Под его невероятно морщинистым лбом сходились нахмуренные брови. Разочарованные глаза не смотрели царю в лицо: стоя перед Нимродом, Гунгунум говорил с самим собой, к Нимроду он не обращался.
– Я предлагал целиком возвести здание из обожженного кирпича, а не только внешние стены, но дебилы твердили, что надо спешить.
– Какие дебилы?
– Время! Требуют, чтобы монумент простоял долгое время, однако времени архитектору не дают. Ни времени, ни камней! Паршивое ремесло!
Наскучив этим диалогом глухих, Нимрод зевнул.

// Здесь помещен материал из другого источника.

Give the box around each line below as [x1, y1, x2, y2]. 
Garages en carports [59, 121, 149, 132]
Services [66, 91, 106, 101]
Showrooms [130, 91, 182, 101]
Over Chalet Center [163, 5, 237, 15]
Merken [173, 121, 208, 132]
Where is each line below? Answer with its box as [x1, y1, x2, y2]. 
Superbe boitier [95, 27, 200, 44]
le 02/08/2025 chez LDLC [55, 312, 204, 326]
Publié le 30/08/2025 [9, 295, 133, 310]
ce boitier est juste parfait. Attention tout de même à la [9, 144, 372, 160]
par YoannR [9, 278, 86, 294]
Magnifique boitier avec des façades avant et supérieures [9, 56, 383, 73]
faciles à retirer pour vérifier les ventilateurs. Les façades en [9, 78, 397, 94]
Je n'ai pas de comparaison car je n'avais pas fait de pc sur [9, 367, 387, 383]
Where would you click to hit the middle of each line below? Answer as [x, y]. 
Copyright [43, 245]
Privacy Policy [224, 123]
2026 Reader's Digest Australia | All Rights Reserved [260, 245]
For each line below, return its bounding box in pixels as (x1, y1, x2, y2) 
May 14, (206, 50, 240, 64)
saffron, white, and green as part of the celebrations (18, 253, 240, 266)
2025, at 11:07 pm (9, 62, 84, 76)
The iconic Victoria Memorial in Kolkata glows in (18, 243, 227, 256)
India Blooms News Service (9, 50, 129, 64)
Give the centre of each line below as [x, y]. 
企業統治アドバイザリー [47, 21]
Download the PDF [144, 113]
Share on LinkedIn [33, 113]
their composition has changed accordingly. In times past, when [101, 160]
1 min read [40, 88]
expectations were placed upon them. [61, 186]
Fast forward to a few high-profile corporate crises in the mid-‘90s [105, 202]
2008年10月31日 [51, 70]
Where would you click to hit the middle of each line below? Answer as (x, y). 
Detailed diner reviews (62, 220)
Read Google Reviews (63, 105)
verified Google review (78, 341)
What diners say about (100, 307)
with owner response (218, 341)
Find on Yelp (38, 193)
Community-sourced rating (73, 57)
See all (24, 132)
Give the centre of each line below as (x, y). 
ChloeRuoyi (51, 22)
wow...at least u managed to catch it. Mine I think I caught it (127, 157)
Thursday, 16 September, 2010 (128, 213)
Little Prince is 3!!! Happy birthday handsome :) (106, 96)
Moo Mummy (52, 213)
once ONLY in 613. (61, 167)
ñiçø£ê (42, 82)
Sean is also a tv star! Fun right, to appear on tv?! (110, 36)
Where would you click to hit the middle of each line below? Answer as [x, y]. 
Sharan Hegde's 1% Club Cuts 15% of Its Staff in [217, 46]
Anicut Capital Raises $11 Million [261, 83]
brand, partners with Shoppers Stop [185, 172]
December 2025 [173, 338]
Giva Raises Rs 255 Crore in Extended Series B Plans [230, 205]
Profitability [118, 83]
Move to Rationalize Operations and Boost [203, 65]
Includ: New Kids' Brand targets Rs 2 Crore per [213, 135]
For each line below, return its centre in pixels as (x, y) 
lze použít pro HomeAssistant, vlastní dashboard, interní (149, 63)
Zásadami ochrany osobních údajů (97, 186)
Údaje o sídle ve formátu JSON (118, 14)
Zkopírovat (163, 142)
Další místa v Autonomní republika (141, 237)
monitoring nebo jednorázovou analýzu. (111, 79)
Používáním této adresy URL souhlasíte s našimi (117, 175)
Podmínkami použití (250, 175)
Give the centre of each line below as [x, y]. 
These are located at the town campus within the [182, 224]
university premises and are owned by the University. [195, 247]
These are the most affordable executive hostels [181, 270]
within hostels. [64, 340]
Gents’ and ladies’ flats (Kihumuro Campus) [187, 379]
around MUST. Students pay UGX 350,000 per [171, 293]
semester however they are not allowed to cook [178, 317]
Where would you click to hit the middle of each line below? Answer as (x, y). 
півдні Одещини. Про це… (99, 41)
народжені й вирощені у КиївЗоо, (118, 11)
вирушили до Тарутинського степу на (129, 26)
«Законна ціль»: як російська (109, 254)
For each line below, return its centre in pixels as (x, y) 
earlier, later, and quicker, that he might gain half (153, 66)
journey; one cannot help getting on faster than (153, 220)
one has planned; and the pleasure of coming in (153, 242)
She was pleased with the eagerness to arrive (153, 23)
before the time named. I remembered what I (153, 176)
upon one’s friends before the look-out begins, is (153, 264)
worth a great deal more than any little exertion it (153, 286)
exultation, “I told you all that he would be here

– Чего ты хочешь, Гунгунум?
Слушавший его вполуха Гунгунум продолжал разговор с самим собой:
– Я погряз в неопределенности. Мои испытания не приводят к выводам. Обычно они говорят сами за себя, озвучивают то, что должны сказать, они решают, я к ним прислушиваюсь. В последние недели они молчат. Я изучаю водостойкость, сопротивление нагрузке, но все колеблется, все сомневается. Испытания немы, за них вынужден говорить я. Иногда их результаты представляются мне положительными, в другие дни – отрицательными. Поди разберись в этом!